Les nouveaux transferts de charges de l’Assurance maladie vers les complémentaires sont estimés entre 1,5 et 1,6 Md€. Quelles conséquences auront-ils sur les cotisations et sur votre activité ?

Éric Dana : Face à cet énième transfert de charges, qui vient s’ajouter notamment aux réformes concernant les franchises médicales, nous avons en face de nous des responsables politiques qui hésitent dans la résolution du sujet du déficit, pour ensuite imposer une loi en plein été malgré les avis défavorables de la Cnam et de l’Unocam, où l’État se désengage tout en fixant un gel des cotisations. Allons-nous assister à un nouvel amendement Guedj ? Nous estimons que cela pourrait représenter au minimum 10 à 11 % d’indexation des cotisations des complémentaires santé, en tenant également compte de la dérive naturelle des dépenses de santé. Il est encore trop tôt pour savoir précisément comment les assureurs vont répercuter ces réformes sur les cotisations, mais ils seront vraisemblablement amenés à revaloriser leurs tarifs. Pour CPMS, la relation client va être sollicitée pour répondre à toutes les questions, notamment celle de leur pouvoir d’achat qui va être impacté. Nous devrons donc faire preuve de pédagogie. Les entreprises devront également être accompagnées dans le pilotage de leur dispositif. La rétention (fidélisation des clients) pourrait également être mise sous tension, même si ces augmentations concerneront l’ensemble du marché. Le haut niveau de service et de conseil permettra de stabiliser les portefeuilles.

Face à ces transferts de charges successifs, le cadre réglementaire doit-il évoluer ?

Éric Dana : Le principal problème est l’incertitude et la soudaineté des réformes. Nous n’avons pas de véritable programmation pluriannuelle en matière de santé qui nous donnerait une visibilité à trois ou quatre ans. Les acteurs doivent donc s’adapter dans des délais de plus en plus courts.
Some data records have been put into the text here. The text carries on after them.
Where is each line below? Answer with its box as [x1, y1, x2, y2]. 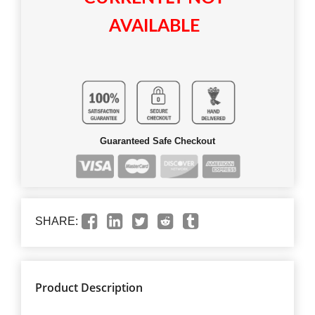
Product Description [35, 279, 143, 295]
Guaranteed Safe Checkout [100, 135, 215, 146]
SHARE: [35, 214, 78, 227]
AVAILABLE [108, 17, 200, 35]
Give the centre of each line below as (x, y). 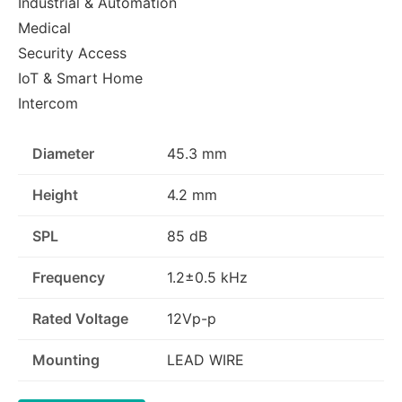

Il faudrait davantage de stabilité, avec une loi de programmation pluriannuelle en matière de santé fixant clairement la trajectoire et le partage entre les régimes obligatoires et complémentaires. Nous pourrions par exemple avoir une règle de répartition stable, de type 80/20. Lorsqu’un transfert de charges intervient, il pourrait aussi être accompagné d’une neutralité fiscale : 1 % de transfert pourrait correspondre à 1 % de taxation en moins sur les conventions d’assurance. Ce dont les professionnels, les assurés et les entreprises ont besoin, c’est avant tout de visibilité et de règles suffisamment pérennes.

Quels objectifs fixez-vous pour 2027 ?

Éric Dana : La grande majorité de nos objectifs 2026 ont été atteints. CPMS est devenu entreprise à mission, nous avons renforcé la maîtrise des risques et la gouvernance et nous avons dépassé les 500 000 personnes protégées. Nous enregistrons entre 7 et 10 % de croissance par an. En 2025, notre chiffre d’affaires a atteint 26 M€, contre 24,3 M€ en 2024, soit une progression d’environ 7 %. Pour 2027, notre objectif est de maintenir une croissance annuelle structurelle comprise entre 7 et 10 %, de maîtriser notre rentabilité et, pourquoi pas, d’étudier des opérations de croissance externe.

Après la digitalisation du parcours assuré, quelles sont vos priorités technologiques et quelle place l’IA va-t-elle prendre ?

Samuel Dana : Deux grandes priorités se dessinent. La première concerne la prévention. Nous avons développé avec Nova Santé une plateforme de santé connectée et prédictive autour de quatre thématiques : le sommeil, l’audition, le dentaire et la dermatologie, afin d’orienter les assurés vers le parcours de soins le plus pertinent. La deuxième priorité est la lutte contre la fraude. Notre conviction est qu’environ 80 % de la fraude sont constatés au moment de la prise en charge. Nous voulons donc renforcer les contrôles en amont, notamment grâce aux contrôles en temps réel. L’IA et l’automatisation doivent également nous permettre de réaliser des gains de productivité. Il est encore trop tôt pour disposer d’indicateurs précis, mais l’objectif est clair : pouvoir traiter davantage de dossiers avec les mêmes ressources.